センチネル生検・リンパ節切除せずに、抗がん剤なしとすることはリスクはないでしょうか。
術後に放射線とホルモン治療があることは聞いていましたが、抗がん剤治療のことは今まで出なかったので、戸惑っています。
2. マンモトーム生検から手術までの間に浸潤したのでしょうか。リンパ切除する場合、手術までに3ヶ月ほど待つ可能性がありますが、その間に進行してしまわないでしょうか。
過去に同じような投稿がありましたらご容赦ください。
先生のご意見をいただければと思います。お忙しい中恐縮ですが、よろしくお願いいたします。
田澤先生からの回答
こんにちは。田澤です。
少々、読んでいて違和感があったので整理させてもらいます。
先ずガイドライン上明らかなこととして
(術前針生検での非浸潤癌という診断は)術後「浸潤癌」が判明する可能性があるので、センチネルリンパ節生検は行うべき
ただし、術前診断が(腫瘍そのものを摘出しての診断である)外科的生検の場合には、センチネルリンパ節生検は省略できる
↑
この内容は、至極「腑に落ちる」と思いませんか?
病変の「一部」での検査に過ぎない針生検(吸引式針生検であるマンモトームも含む)では「病変全体の中に浸潤部分が無いとは(当たり前ですが)限らない」ので、(その可能性を考えて)センチネルリンパ節生検すべき
それに対して病変「全体」での評価である「外科的生検での非浸潤癌との診断」は、(たとえ、マージン部分を切除するための追加切除で病変が一部見つかるとしても)大部分が非浸潤癌なのだから、「ほんの少量追加切除した部分に浸潤癌があるかも?」とまでは疑心暗鬼になる必要はないわけです。
上記が大原則です。
それは担当医も「重々承知」している筈なのに『非浸潤がんのためセンチネル生検は行う必要がないとの説明』というのが、どうしても(私には、そしてきっと「多くの」乳腺外科医には)腑に落ちないのです。
ただし上記「大原則」といったのは、その一方で「例外もありえる」という裏返しです。
★私であれば、「2-3mm程度の微小石灰化」をST-MMTで「非浸潤癌」(しかも免疫染色で漸く「癌と診断」する程度)などであれば、さすがに冒頭に示したような「針生検での術前診断での非浸潤癌は(術後病理で)浸潤癌がありえる」とはいえ、その可能性は「極限までゼロに近い」
そういう場合に私は患者さんに
『大原則はセンチネルリンパ節生検を推奨とはなりますが、あなたの状況ではその可能性は極限までゼロに近いので省略も(希望すれば)問題ありませんよ』となります。
無論、質問者の病変についてはそれが「エコー所見」なのか「石灰化所見」なのかも不明だし、そもそも「マンモトーム」という言い方は「(エコーガイドの)MMTEにも(ステレオガイドの)ST-MMTにも、その両方に当て嵌まる言葉」なのです。

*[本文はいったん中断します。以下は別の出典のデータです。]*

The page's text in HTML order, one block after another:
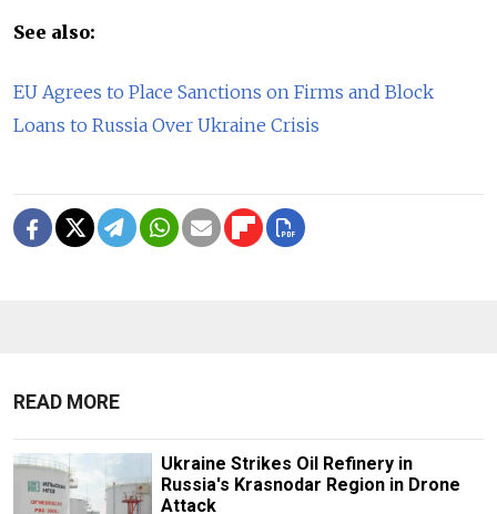
See also:
EU Agrees to Place Sanctions on Firms and Block
Loans to Russia Over Ukraine Crisis
READ MORE
Ukraine Strikes Oil Refinery in
Russia's Krasnodar Region in Drone
Attack
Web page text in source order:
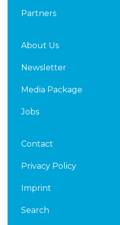
Partners
About Us
Newsletter
Media Package
Jobs
Contact
Privacy Policy
Imprint
Search
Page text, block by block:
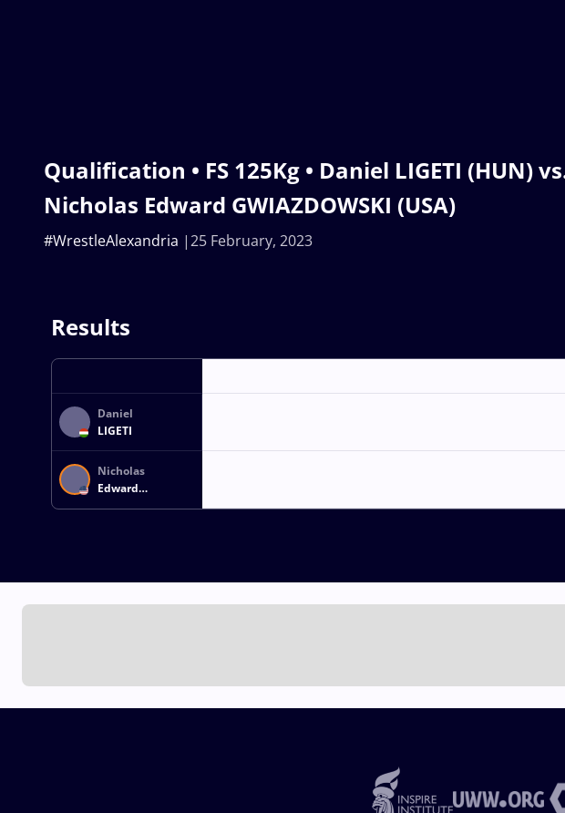
Qualification • FS 125Kg • Daniel LIGETI (HUN)
Nicholas Edward GWIAZDOWSKI (USA)
25 February, 2023
#WrestleAlexandria
Results
Daniel
LIGETI
Nicholas
Edward
GWIAZDOWSKI
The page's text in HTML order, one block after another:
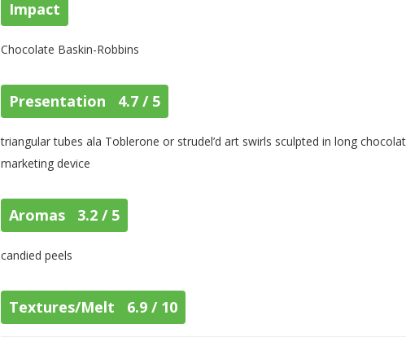
Impact
Chocolate Baskin-Robbins
Presentation 4.7 / 5
triangular tubes ala Toblerone or strudel’d art swirls sculpted in long
marketing device
Aromas 3.2 / 5
candied peels
Textures/Melt 6.9 / 10
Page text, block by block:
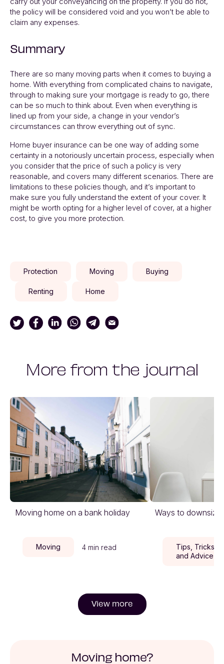
the policy will be considered void and you won’t be able to
claim any expenses.
Summary
There are so many moving parts when it comes to buying a
home. With everything from complicated chains to navigate,
through to making sure your mortgage is ready to go, there
can be so much to think about. Even when everything is
lined up from your side, a change in your vendor’s
circumstances can throw everything out of sync.
Home buyer insurance can be one way of adding some
certainty in a notoriously uncertain process, especially when
you consider that the price of such a policy is very
reasonable, and covers many different scenarios. There are
limitations to these policies though, and it’s important to
make sure you fully understand the extent of your cover. It
might be worth opting for a higher level of cover, at a higher
cost, to give you more protection.
Protection Moving Buying
Renting Home
More from the journal
Moving home on a bank holiday
Moving 4 min read
Ways to downsize
Tips, Tricks,
and Advice
View more
Moving home?
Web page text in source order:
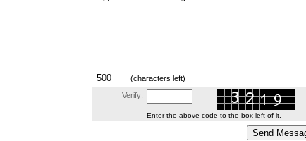
(characters left)
Verify:
Enter the above code to the box left of it.

ただ『浸潤がん 12×6×5ミリ、非浸潤含む15×12×7ミリ』を見ると、病変全体の大きさ(15mm)も大きいし、それに対する「浸潤部分が12mm」というのも「病変の80%が浸潤癌」となるので上記★のような「センチネルリンパ節生検の省略を提案しても当然」のように感じないからです。
さて、前置きが長くなりました。
過去の投稿で術後のセンチネル生検は正確性に欠けるというようなご指摘を見たような気がします
⇒その通りです。
と、同時に腫瘍の位置によります。
腫瘍が乳頭~腋窩へ至る経路(リンパ管の経路)に位置していると、その手術の際にリンパ管を損傷=センチネルリンパ節生検ができない可能性が高くなるということです。
先生のご意見をいただければ
⇒問題点を2つに整理しましょう。
1.センチネルリンパ節生検すべきか?
⇒上記「腫瘍の位置」もしくは「エコーで怪しげなリンパ節があるのか?」その2つで判断すべき
2.OncotypeDXすべきか?
⇒OncotypeDXするのであれば、通常リンパ節転移の個数がわかっているべきですが、少なくとも(OncotypeDXせずに)抗癌剤など、とんでもない!ですよ。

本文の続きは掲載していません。